ASSIGNED TASK
Pictures should not appear in the copy; the records themselves must be written out exactly.

RECORDS FOR PROCESSING
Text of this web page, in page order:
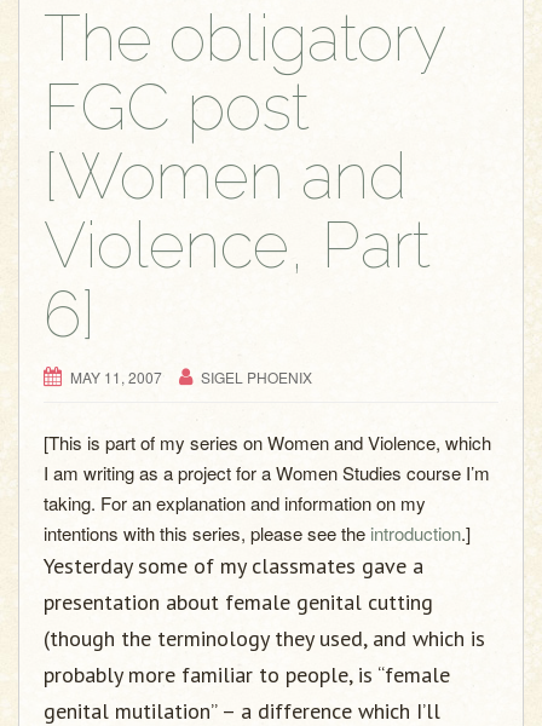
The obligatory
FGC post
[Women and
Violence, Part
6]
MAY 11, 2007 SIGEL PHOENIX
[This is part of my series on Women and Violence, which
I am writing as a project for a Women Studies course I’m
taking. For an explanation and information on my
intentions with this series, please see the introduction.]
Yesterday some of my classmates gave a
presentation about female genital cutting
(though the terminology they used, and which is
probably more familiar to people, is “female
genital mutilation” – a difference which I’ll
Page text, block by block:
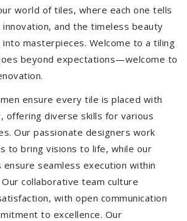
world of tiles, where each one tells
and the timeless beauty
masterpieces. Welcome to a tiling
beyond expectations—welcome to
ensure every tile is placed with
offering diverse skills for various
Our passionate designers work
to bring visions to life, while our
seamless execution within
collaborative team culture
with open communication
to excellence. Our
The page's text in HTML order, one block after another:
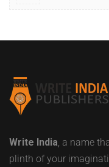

EXERCISE SOLUTION
Text of this web page, in page order:
The obligatory
FGC post
[Women and
Violence, Part
6]
MAY 11, 2007 SIGEL PHOENIX
[This is part of my series on Women and Violence, which
I am writing as a project for a Women Studies course I’m
taking. For an explanation and information on my
intentions with this series, please see the introduction.]
Yesterday some of my classmates gave a
presentation about female genital cutting
(though the terminology they used, and which is
probably more familiar to people, is “female
genital mutilation” – a difference which I’ll
Page text, block by block:
world of tiles, where each one tells
and the timeless beauty
masterpieces. Welcome to a tiling
beyond expectations—welcome to
ensure every tile is placed with
offering diverse skills for various
Our passionate designers work
to bring visions to life, while our
seamless execution within
collaborative team culture
with open communication
to excellence. Our
The page's text in HTML order, one block after another:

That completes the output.